There were also many "casual" conversions. Here I'll cite again the experience of my great-grandfather (descendant of the above mentioned man who moved from Bansko to Shipka). His closest friend once committed an offense (I've forgotten what exactly, but it was a minor one). He was caught by the authorities and threatened with death, unless he converted to Islam. So he became a Muslim. At first, the two men continued to be friends. It was logical, the convert was in fact the same person, wasn't he? What happened to him wasn't his fault and could have happened to anybody. But, as time passed, my great-grandfather severed the ties with the convert, telling to his family that his ex-friend had "begun to smell like a Turk". I can speculate that if the story had happened not to that friend but to the other, I could be a Muslim now.
All types of conversion described above were confined to individuals taken from communities which continued to be Christian. However, there were also mass conversions. They were done in strategic regions - the Rhodopa mountain (today in Southern Bulgaria) and the Dobrudja plain which formed the north-east border of the Ottoman Empire (today - the corresponding border of Bulgaria). In rare cases, the authorities awaited a suitable moment to push for a quasi-voluntary conversion. So in the Chepinsko area of the Rhodopa mountain, the population agreed to convert to Islam in exchange for food aid during famine. However, the typical scenario was as follows: Ottoman troops encircling the village, giving the residents the choice of conversion or death, then leaving an imam and several officials to spy on the converts and help them become real pious Muslims.

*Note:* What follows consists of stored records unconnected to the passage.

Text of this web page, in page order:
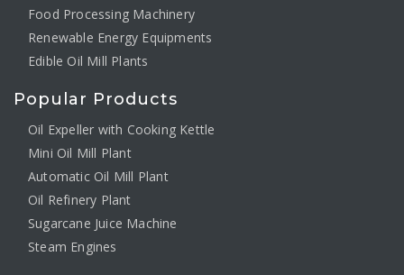
Food Processing Machinery
Renewable Energy Equipments
Edible Oil Mill Plants
Popular Products
Oil Expeller with Cooking Kettle
Mini Oil Mill Plant
Automatic Oil Mill Plant
Oil Refinery Plant
Sugarcane Juice Machine
Steam Engines
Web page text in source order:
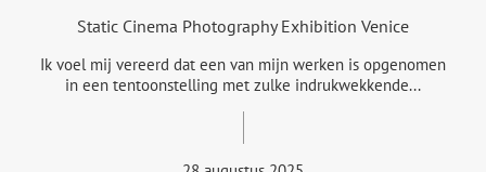
Static Cinema Photography Exhibition Venice
Ik voel mij vereerd dat een van mijn werken is opgenomen
in een tentoonstelling met zulke indrukwekkende...
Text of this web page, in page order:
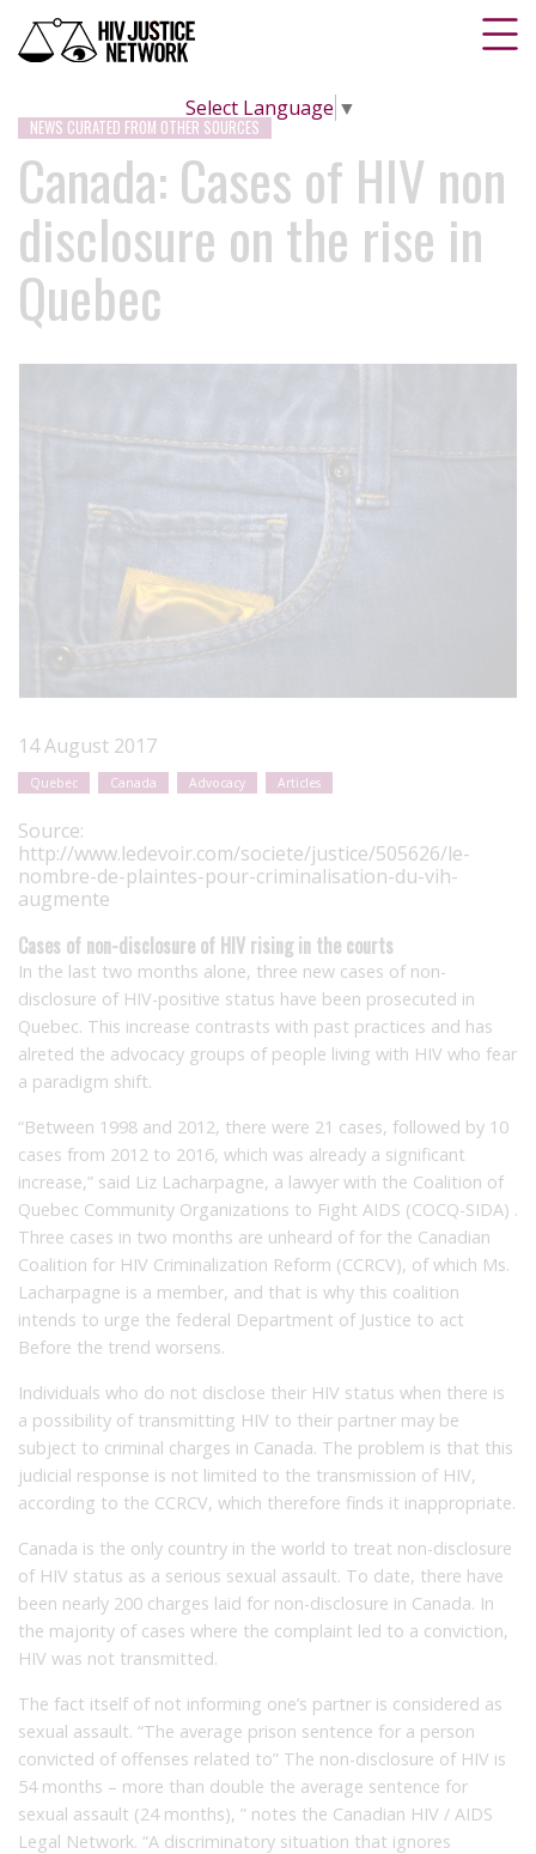
Select Language ▼
NEWS CURATED FROM OTHER SOURCES
Canada: Cases of HIV non
disclosure on the rise in
Quebec
14 August 2017
Quebec Canada Advocacy Articles
Source:
http://www.ledevoir.com/societe/justice/505626/le-
nombre-de-plaintes-pour-criminalisation-du-vih-
augmente
Cases of non-disclosure of HIV rising in the courts
In the last two months alone, three new cases of non-
disclosure of HIV-positive status have been prosecuted in
Quebec. This increase contrasts with past practices and has
alreted the advocacy groups of people living with HIV who fear
a paradigm shift.
“Between 1998 and 2012, there were 21 cases, followed by 10
cases from 2012 to 2016, which was already a significant
increase,” said Liz Lacharpagne, a lawyer with the Coalition of
Quebec Community Organizations to Fight AIDS (COCQ-SIDA) .
Three cases in two months are unheard of for the Canadian
Coalition for HIV Criminalization Reform (CCRCV), of which Ms.
Lacharpagne is a member, and that is why this coalition
intends to urge the federal Department of Justice to act
Before the trend worsens.
Individuals who do not disclose their HIV status when there is
a possibility of transmitting HIV to their partner may be
subject to criminal charges in Canada. The problem is that this
judicial response is not limited to the transmission of HIV,
according to the CCRCV, which therefore finds it inappropriate.
Canada is the only country in the world to treat non-disclosure
of HIV status as a serious sexual assault. To date, there have
been nearly 200 charges laid for non-disclosure in Canada. In
the majority of cases where the complaint led to a conviction,
HIV was not transmitted.
The fact itself of not informing one’s partner is considered as
sexual assault. “The average prison sentence for a person
convicted of offenses related to” The non-disclosure of HIV is
54 months – more than double the average sentence for
sexual assault (24 months), ” notes the Canadian HIV / AIDS
Legal Network. “A discriminatory situation that ignores

There was no way out. In theory, the converts could emigrate and revert to Christianity, but those villagers didn't have the resources and knowledge needed to reach an immigrant-friendly land. So they became ancestors of today's Bulgarian Muslims. They often proceeded further to become Turkish-speaking. Sources differ about whether this change was also forced by the Ottoman authorities. I tend to think that in most cases it's likely to have been voluntary. Religion was used by Bulgarians as a national identifier. The terms "Christianity" and "Islam" were rarely used; instead, people were talking about "the Bulgarian faith" and "the Turkish faith". So those who were Muslims but Bulgarian-speaking were in the inconvenient position of people belonging nowhere; for many of them, it was logical to switch to Turkish.

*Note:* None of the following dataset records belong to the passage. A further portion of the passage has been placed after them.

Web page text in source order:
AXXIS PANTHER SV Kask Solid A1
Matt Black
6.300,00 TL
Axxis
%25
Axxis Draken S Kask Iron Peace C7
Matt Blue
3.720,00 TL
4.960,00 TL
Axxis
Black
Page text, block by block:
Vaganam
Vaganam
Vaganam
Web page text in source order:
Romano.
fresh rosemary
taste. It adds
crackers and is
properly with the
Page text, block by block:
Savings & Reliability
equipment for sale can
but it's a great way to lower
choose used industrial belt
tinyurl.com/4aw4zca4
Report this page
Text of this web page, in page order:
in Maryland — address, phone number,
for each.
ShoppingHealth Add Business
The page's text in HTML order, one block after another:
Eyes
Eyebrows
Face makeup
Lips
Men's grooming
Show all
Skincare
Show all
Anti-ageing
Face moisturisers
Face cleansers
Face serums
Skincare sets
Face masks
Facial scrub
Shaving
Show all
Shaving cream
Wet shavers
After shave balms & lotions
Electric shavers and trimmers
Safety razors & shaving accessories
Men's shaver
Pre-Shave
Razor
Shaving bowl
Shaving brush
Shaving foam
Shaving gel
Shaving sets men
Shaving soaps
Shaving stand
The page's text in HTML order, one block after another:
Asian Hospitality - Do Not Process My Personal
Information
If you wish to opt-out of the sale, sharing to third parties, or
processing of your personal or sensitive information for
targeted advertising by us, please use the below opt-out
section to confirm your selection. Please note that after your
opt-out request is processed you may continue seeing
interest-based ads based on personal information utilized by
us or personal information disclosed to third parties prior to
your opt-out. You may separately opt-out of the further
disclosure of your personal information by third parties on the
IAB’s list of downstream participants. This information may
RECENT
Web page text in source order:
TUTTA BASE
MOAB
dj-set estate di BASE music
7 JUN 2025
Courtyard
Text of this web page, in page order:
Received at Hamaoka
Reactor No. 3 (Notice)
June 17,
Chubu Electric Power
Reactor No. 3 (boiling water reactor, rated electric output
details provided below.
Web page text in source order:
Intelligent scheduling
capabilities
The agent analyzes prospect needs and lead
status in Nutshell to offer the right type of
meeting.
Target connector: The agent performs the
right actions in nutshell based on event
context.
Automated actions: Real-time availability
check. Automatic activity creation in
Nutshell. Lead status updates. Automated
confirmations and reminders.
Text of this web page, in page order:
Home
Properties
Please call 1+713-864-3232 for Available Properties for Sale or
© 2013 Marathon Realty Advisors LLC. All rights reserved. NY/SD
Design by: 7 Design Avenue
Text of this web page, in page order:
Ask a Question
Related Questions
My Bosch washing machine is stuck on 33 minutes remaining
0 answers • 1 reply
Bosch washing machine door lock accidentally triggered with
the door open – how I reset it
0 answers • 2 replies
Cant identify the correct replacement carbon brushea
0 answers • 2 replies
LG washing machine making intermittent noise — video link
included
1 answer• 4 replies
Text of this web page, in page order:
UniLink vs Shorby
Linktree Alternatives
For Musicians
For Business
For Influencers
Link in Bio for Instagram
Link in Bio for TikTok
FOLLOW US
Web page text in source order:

The Bulgarian population was never able to mount effective resistance. If only they had wanted, the Turks could easily convert (or exterminate) the entire Bulgarian nation. However, this wouldn't be good for the economy. In the Ottoman empire, agriculture, crafts and other productive activities were largely reserved for non-Muslims who paid almost all taxes. The Muslims, especially the Turks, were soldiers, administrators and judges. It is clear that excessive conversion would destabilize this host-parasite relationship, although many converts retained their old lifestyle. So the partition between trusted "citizens" and productive second-class subjects saved the national identity of Bulgarians and other subjugated Christian nations. In the same time, it prevented the Ottoman Empire from becoming a modern state.
The relationship between Christian Bulgarians and the converts were uneasy. The latter were included in the Basibozuk - irregular troops responsible for the worst atrocities after quashing Christian Bulgarian uprisings. When Bulgarian statehood was restored by the Russia's 1877-78 war, the rich and powerful Turks fled to the territories remaining in the Ottoman Empire while the Bulgarian Muslims and the poorer Turks (presumably the converts) remained where they were. I guess there were many acts of revenge against them, but my sources say little about this.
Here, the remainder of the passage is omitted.